In spring, and again in autumn, wheatears pass through, and may be seen about for several days at a time. In April and May, 1908, a pair stayed so long in some rough ground near the bank of the Ship Canal that I thought they might be going to take up their quarters there for the season, but by May 31st they had disappeared.
We always have a fair number of whinchats in the meadows, and hardly a year passes without seeing them on the grass in the garden itself. One very wet summer, when in the low-lying lands the haycocks were standing for days surrounded by water, I remember being struck by the number of whinchats to be seen perching and chatting first on one haycock and then on another.
Though whinchats are so comparatively common, and their usual note, exactly like the knocking of two pebbles together, is constantly heard, their pretty little song, a cadence of a few notes repeated over and over again, I do not remember to have noticed here.
Only once have I seen a stonechat in the neighbourhood of this garden. This was in October, 1890. On the opposite side of the river the land had been raised by material excavated in the making of the Ship Canal, and was at that time wild and covered with a strong growth of all kinds of weeds. It was on a wire fence that ran along this bank that I saw the bright little bird. And there, with a curious pendulum-like movement of its tail, it continued to sit for a considerable time, giving me ample opportunity to study it leisurely through a field-glass.
Though redstarts are not uncommon in Dunham Park a few miles away, only once have I seen one in the garden, in August, 1894. It stayed for several days, and was never far away from the place where I first saw it. I noticed that other birds who are at home here, wagtails especially, seemed to look upon it as an interloper and resented its intrusion.
One of the first things that I remember about the natural history of Warburton is a brood of four white—or more strictly speaking, cream-coloured—robins that were hatched in a neighbouring garden in 1872. They were jealously watched over by the owner of the garden, and I often saw two of them until the autumn. Then they must either have been taken (and many people were after them) or have moulted to the ordinary robin colours, for we saw them no more.
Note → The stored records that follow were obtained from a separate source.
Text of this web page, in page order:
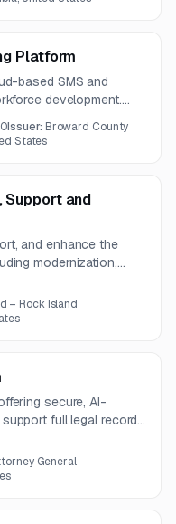
Platform
based SMS and
development.
scheduled
and real-time
Issuer: Broward County
States
Support and
and enhance the
modernization,
on enterprise
and secure real-time
– Rock Island
secure, AI-
full legal records
and address
use of customer
General
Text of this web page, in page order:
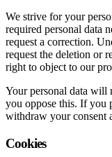
We strive for your
required personal data
request a correction.
request the deletion or
right to object to our
Your personal data will
you oppose this. If you
withdraw your consent
Cookies
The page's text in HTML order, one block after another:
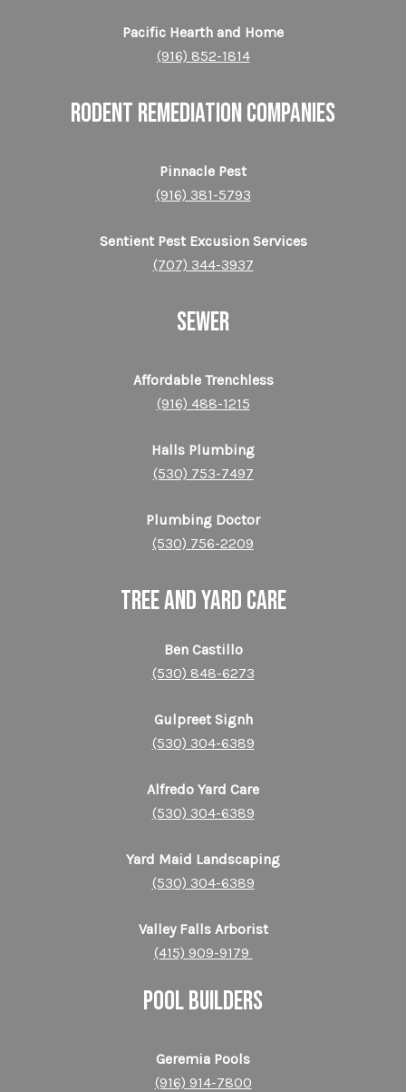
Pacific Hearth and Home
(916) 852-1814
RODENT REMEDIATION COMPANIES
Pinnacle Pest
(916) 381-5793
Sentient Pest Excusion Services
(707) 344-3937
SEWER
Affordable Trenchless
(916) 488-1215
Halls Plumbing
(530) 753-7497
Plumbing Doctor
(530) 756-2209
TREE AND YARD CARE
Ben Castillo
(530) 848-6273
Gulpreet Signh
(530) 304-6389
Alfredo Yard Care
(530) 304-6389
Yard Maid Landscaping
(530) 304-6389
Valley Falls Arborist
(415) 909-9179
POOL BUILDERS
Geremia Pools
(916) 914-7800
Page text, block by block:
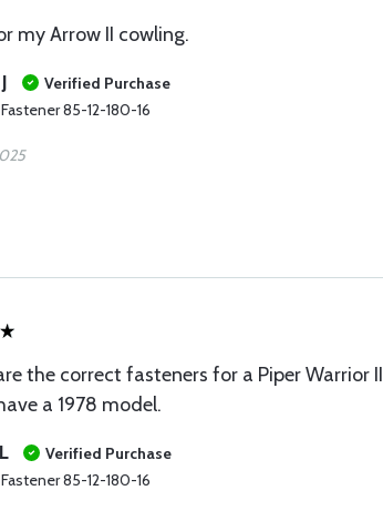
my Arrow II cowling.
Verified Purchase
85-12-180-16
the correct fasteners for a Piper Warrior II
a 1978 model.
Verified Purchase
85-12-180-16
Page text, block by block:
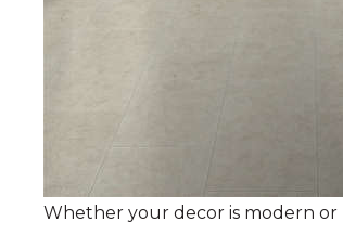
Whether your decor is modern or
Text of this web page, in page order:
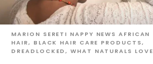
MARION SERETI NAPPY NEWS AFRICAN
HAIR, BLACK HAIR CARE PRODUCTS,
DREADLOCKED,WHAT NATURALS LOVE
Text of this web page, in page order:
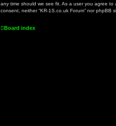
any time should we see fit. As a user you agree
consent, neither “KR-1S.co.uk Forum” nor
Board index
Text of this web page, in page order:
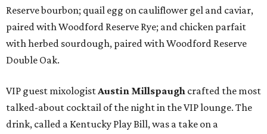
Reserve bourbon; quail egg on cauliflower gel and caviar,
paired with Woodford Reserve Rye; and chicken parfait
with herbed sourdough, paired with Woodford Reserve
Double Oak.
VIP guest mixologistAustin Millspaugh crafted the most
talked-about cocktail of the night in the VIP lounge. The
drink, called a Kentucky Play Bill, was a take on a
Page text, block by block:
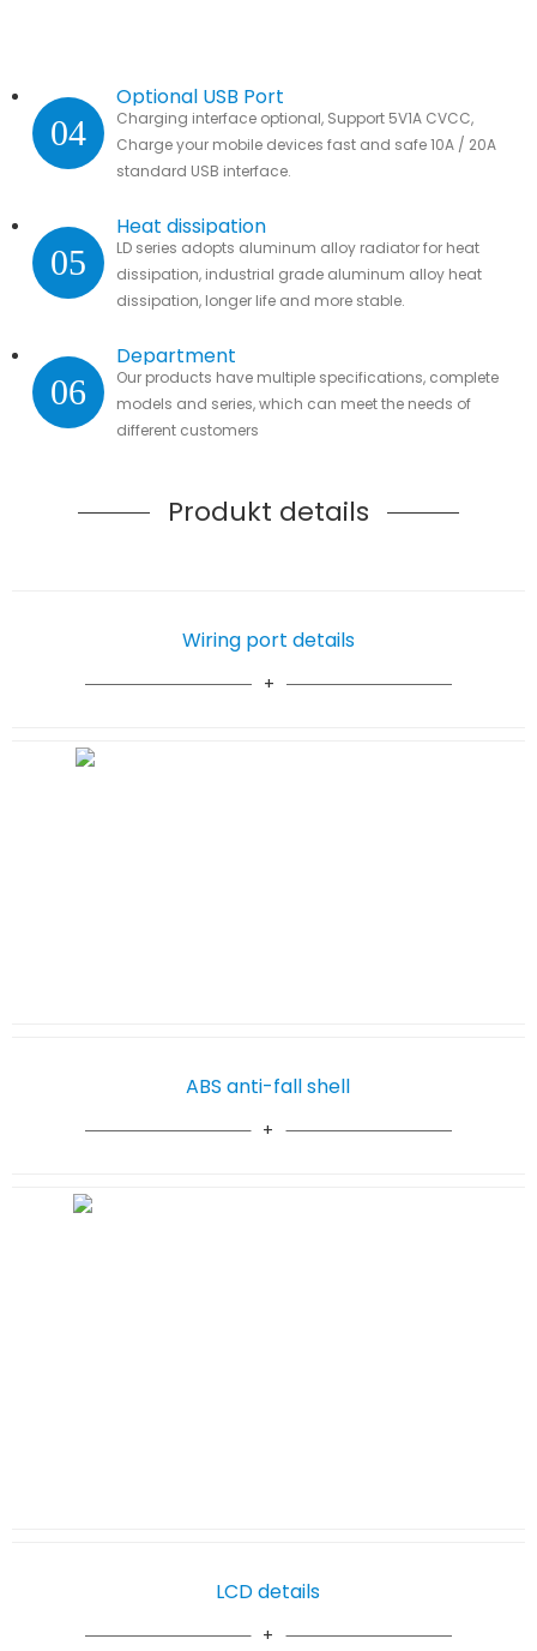
04
Optional USB Port
Charging interface optional, Support 5V1A CVCC,
Charge your mobile devices fast and safe 10A / 20A
standard USB interface.
05
Heat dissipation
LD series adopts aluminum alloy radiator for heat
dissipation, industrial grade aluminum alloy heat
dissipation, longer life and more stable.
06
Department
Our products have multiple specifications, complete
models and series, which can meet the needs of
different customers
Produkt details
Wiring port details
LCD details
ABS anti-fall shell

Robins are plentiful in the garden and in the neighbourhood generally. They show much courage and skill in getting at the fat on the food-stand, no matter how greatly the difficulties of doing so may have been multiplied.
It has been said that robins have more power than most birds to see through the window into a room, and I certainly have observed that though as a rule neither robins nor tits take much notice if I am standing close by the window, yet sometimes a robin appears that will spy me out as I sit by the fire quite far away and be off in an instant. I have sometimes wondered if such wild robins might be immigrants from the Continent, where by all accounts they are less tame than in England.
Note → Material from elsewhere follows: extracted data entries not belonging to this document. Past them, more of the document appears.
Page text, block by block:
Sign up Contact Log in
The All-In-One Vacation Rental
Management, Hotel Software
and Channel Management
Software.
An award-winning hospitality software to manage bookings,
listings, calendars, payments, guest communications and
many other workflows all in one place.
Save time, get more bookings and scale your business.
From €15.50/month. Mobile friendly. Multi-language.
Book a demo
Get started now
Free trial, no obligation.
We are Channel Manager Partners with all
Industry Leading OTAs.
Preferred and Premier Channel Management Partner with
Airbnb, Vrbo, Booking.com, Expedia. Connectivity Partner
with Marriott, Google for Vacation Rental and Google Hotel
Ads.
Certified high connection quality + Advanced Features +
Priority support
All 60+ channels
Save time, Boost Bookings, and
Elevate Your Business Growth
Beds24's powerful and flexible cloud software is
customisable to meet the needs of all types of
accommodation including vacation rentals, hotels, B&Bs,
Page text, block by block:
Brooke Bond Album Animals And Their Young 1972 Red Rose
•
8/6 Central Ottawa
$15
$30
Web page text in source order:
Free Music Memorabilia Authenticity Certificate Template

Robins are pugnacious, and their duels are not unfrequently to the death. I have seen a robin pursue a sparrow and even fly straight at a great-tit and knock it off the food-stand, but I have noticed that generally a robin makes way for a sparrow, and seldom stands up to a tit of any kind, not even a marsh or a coal-tit, birds hardly half its size. I remember one, however, in the winter of 1900-01 who indiscriminately attacked all tits on the food-stand. He was very friendly with me, and used to watch as I filled the receptacles, when he would come close up and wait for a bit to be thrown to him, and often as he saw me coming he would sit on a corner of the porch roof and warble a little song of welcome. Another year (1901-02) two, sometimes three, and occasionally four, robins would be there together almost under my feet and ready to pick up anything I threw them. Very unlike most robins, they seemed on perfectly good terms with one another.
In November, 1905, a robin used to come into the house through the open windows and make himself quite at home; he would sometimes sit and sing on the bannisters in the hall.